Basel, April 29, 2009 - New Phase III results presented at the American Academy of Neurology (AAN) congress show that 80-83% of patients taking FTY720 (fingolimod)*, an investigational oral compound for relapsing-remitting multiple sclerosis, remained free of relapses during the one-year study compared to 69% of those on interferon beta-1a, an established standard of care (p<0.001).
These data reinforce previous results from the TRANSFORMS study announced in December 2008 showing that the relapse rate at one year was 52% lower in patients taking FTY720 0.5 mg than with interferon beta-1a, or Avonex®** (0.16 vs. 0.33 respectively). The relapse rate with FTY720 1.25 mg was 38% lower than with interferon beta-1a (0.20 vs. 0.33, both p<0.001).>
"TRANSFORMS is the first Phase III clinical trial to show that oral fingolimod may provide patients with an alternative choice to currently available medications for treating relapsing-remitting multiple sclerosis," said Jeffrey Cohen, MD, lead investigator of the TRANSFORMS study and staff physician at the Cleveland Clinic Mellen Center for Multiple Sclerosis Treatment and Research in Cleveland, Ohio, USA.
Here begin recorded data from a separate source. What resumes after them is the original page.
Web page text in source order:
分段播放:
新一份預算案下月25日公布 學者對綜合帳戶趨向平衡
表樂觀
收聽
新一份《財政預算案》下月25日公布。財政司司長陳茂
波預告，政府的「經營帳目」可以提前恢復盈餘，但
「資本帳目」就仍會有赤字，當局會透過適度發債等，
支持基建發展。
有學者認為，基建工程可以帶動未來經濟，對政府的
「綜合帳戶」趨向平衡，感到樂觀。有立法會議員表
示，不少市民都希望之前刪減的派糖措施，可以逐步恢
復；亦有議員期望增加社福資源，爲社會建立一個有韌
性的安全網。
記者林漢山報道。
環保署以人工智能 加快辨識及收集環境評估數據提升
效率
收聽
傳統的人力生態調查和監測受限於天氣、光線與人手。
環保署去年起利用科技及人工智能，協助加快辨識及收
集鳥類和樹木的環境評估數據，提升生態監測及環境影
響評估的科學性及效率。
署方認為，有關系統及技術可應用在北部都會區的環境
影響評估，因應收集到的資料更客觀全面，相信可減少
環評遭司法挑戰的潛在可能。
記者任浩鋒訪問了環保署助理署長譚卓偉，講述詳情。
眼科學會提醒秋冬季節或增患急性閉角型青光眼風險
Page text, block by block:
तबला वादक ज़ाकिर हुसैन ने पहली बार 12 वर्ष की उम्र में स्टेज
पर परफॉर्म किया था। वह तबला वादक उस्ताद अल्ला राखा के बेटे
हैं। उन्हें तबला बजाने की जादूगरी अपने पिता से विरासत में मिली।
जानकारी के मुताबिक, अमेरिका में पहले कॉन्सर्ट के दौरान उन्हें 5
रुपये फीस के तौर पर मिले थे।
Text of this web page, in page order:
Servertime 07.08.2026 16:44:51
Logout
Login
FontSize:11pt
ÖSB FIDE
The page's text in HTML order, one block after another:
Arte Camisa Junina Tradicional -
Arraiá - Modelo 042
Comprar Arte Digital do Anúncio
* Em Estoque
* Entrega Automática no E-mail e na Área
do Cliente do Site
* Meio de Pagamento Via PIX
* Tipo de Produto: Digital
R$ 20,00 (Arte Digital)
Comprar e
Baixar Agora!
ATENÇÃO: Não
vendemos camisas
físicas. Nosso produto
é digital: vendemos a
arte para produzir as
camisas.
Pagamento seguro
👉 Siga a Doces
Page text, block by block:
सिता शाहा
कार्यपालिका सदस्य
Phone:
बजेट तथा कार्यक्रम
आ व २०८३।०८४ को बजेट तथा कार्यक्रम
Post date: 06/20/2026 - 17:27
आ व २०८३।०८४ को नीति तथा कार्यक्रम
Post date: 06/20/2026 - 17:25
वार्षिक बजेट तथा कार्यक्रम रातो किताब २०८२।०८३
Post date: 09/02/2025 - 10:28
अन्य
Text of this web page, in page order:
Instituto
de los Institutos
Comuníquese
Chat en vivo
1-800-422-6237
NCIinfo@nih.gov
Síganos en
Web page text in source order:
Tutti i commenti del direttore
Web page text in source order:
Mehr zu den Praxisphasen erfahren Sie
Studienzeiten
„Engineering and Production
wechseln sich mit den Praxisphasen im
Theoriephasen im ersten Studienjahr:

Also presented at AAN were longer-term results from an ongoing open-label Phase II extension study (n=155). This showed continued low relapse rates after four years of treatment with FTY720, with no significant change in the safety profile from three to four years.
In TRANSFORMS, FTY720 was generally well-tolerated with 87% of FTY720 patients completing the study on treatment. The most commonly reported adverse events, seen in more than 10% of patients in all three study arms, were headache, nasopharyngitis and fatigue. Adverse events seen in FTY720-treated patients in TRANSFORMS included transient reductions in heart rate at the start of treatment, small increases in blood pressure on average, elevations in liver enzymes (also seen with interferon beta-1a), and a small number of cases of macular edema. In terms of serious adverse events, infections, bradycardia and atrioventricular block, malignancies and dyspnea were reported in less than 2% of FTY720-treated patients. Following the preliminary release of data in December 2008, a patient who had discontinued FTY720 treatment in August 2008 died from aspiration pneumonia related to a progressive neurological condition in February 2009. The exact nature of the underlying diagnosis is unclear, but viral testing has proved negative, including testing for progressive multifocal leukoencephalopathy (PML). A role for FTY720 could neither be confirmed nor excluded. In general, the safety profile of the FTY720 0.5 mg dose appeared to be better than that of the 1.25 mg dose.